One of the unexpected bonuses of my article being run by The Guardian, was that a psychologist got in touch with me asking if I would review her new book, which will be published later this month. Caroline Elton has worked with doctors for many years, providing counselling and occupational career support, and she is writing about the psychological effects that medicine has on those who work in it.

I read her book, “Also Human” on my way to and from work last week, and it was a surreal experience. So many themes in my life, and so many of the ways that I approach and justify situations, that I had assumed were unique to me, were on the page in front of me. The themes of the book are explored through her interactions with various doctors over the years, and her unique insight as an outsider commenting on the peculiarities of medical training really made me take stock. Several of her observations resonated with me – from the assumption in medical school that you will make a good doctor purely because you have an aptitude for science and perform well on standardised tests, to the lack of psychological preparation for medical students as they are flung into their first foundation jobs, and have to cope emotionally, as well as practically, with people’s lives depending on their decisions.

She explores the issue of empathy fatigue, which is something I am struggling with at the moment, and the comment by one of her patients that “Medicine is a bit like a cult”, struck a chord deep within me. Often, staying in medicine is easier than leaving, and sometimes that is all that keeps us going.

The lunacy of all new doctors starting on the same day in August, and allowing senior doctors to take leave that week; the lack of psychological evaluation for prospective doctors, and the unwillingness to accept that some medical students just may not have what it takes to complete their training – whether academically or emotionally.

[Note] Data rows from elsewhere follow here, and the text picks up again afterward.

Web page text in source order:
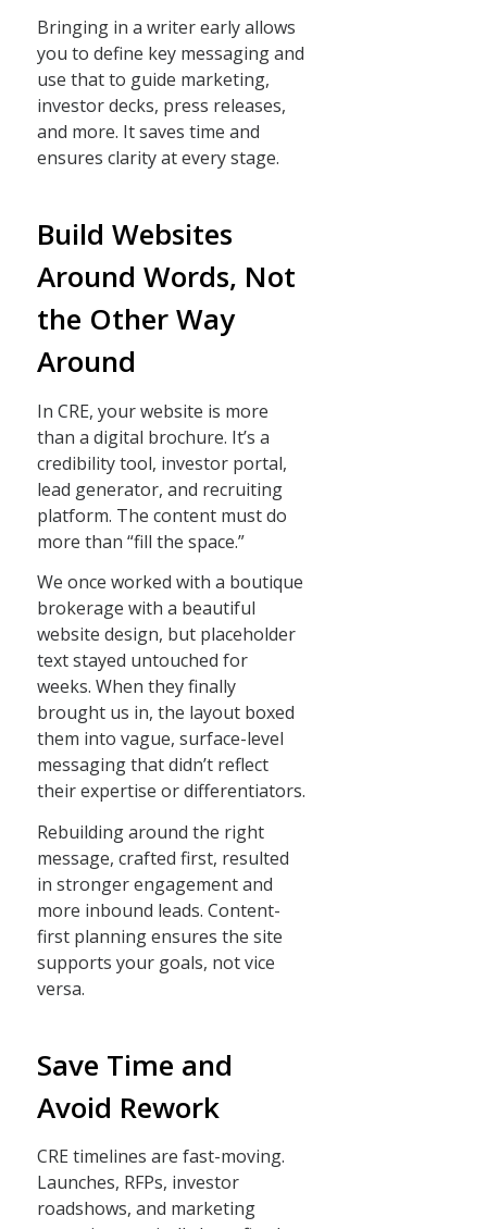
Bringing in a writer early allows
you to define key messaging and
use that to guide marketing,
investor decks, press releases,
and more. It saves time and
ensures clarity at every stage.
Build Websites
Around Words, Not
the Other Way
Around
In CRE, your website is more
than a digital brochure. It’s a
credibility tool, investor portal,
lead generator, and recruiting
platform. The content must do
more than “fill the space.”
We once worked with a boutique
brokerage with a beautiful
website design, but placeholder
text stayed untouched for
weeks. When they finally
brought us in, the layout boxed
them into vague, surface-level
messaging that didn’t reflect
their expertise or differentiators.
Rebuilding around the right
message, crafted first, resulted
in stronger engagement and
more inbound leads. Content-
first planning ensures the site
supports your goals, not vice
versa.
Save Time and
Avoid Rework
CRE timelines are fast-moving.
Launches, RFPs, investor
roadshows, and marketing

The inability to accept that doctors are human, fallible, and capable of falling sick, and above all, the reticence to call it a day, and change profession. Even when it is psychologically damaging, and we know beyond doubt that medicine is not for us, still we persist.

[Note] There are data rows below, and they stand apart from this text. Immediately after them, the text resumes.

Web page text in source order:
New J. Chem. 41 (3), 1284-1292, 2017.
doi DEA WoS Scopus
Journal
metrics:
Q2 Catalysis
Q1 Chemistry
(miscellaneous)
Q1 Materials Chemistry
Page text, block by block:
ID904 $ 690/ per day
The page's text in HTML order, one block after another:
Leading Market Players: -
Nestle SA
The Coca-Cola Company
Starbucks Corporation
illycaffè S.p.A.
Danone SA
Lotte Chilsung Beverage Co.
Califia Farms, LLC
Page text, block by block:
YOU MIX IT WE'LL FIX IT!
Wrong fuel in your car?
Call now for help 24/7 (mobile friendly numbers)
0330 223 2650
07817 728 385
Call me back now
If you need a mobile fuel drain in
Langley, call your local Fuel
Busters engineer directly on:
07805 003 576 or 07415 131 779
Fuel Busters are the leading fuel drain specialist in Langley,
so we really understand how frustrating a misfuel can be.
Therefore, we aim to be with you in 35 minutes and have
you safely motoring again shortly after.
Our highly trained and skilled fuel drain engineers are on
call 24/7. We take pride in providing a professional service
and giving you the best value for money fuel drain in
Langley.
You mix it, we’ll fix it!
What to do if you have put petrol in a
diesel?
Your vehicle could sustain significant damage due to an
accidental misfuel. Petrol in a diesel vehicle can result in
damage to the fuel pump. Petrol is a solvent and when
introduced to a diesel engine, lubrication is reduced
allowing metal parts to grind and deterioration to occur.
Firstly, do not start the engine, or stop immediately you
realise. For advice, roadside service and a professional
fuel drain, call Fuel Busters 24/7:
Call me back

I would encourage anyone considering medicine as a career, and anyone within medicine feeling unfulfilled, or considering a change, to read this book. It contains within it things that we all know, but fail to consider, and it has truly changed the way I think about medical training.

It’s okay not to be okay.

I am British to a fault.

I have been ruminating on aspects of our character that we may be unaware of. My other half is an Aussie, and when we first got together we had numerous arguments based around the different connotations of the word “fine”. Myself, a Brit, would tell her that something was fine, and expect her to infer that it was anything but. She, in typical Aussie fashion, took everything at face value and then was unable to understand why I was miffed (another classic British understatement).

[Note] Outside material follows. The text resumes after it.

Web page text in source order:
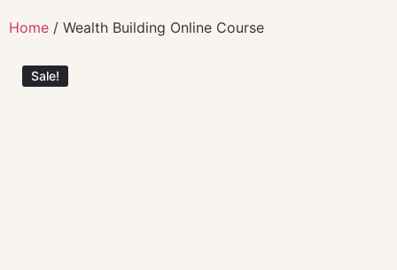
Home / Wealth Building Online Course
Sale!

When she moved over here she commented on our typical British greetings “Hiya, you alright?” and how there was no acceptable response to that other than “Yeah fine thanks, you?” We are not asking after the other person’s well-being, and if someone were to deviate from the script it would be awkward to say the least.

These discrepancies can be amusing, but our idiosyncrasies sometimes inhibit our ability to let other people in. This can have devastating consequences, particularly in Medicine. In addition to the British avoidance of talking about feelings, people in Medicine are also reticent to admit what they perceive as weakness, and emotional responses and feelings often get bundled away and taken home, not aired and explored in a positive atmosphere. Mental Health is still not addressed as it should be, and we continue to perceive the demonstration of emotion as a sign of fragility.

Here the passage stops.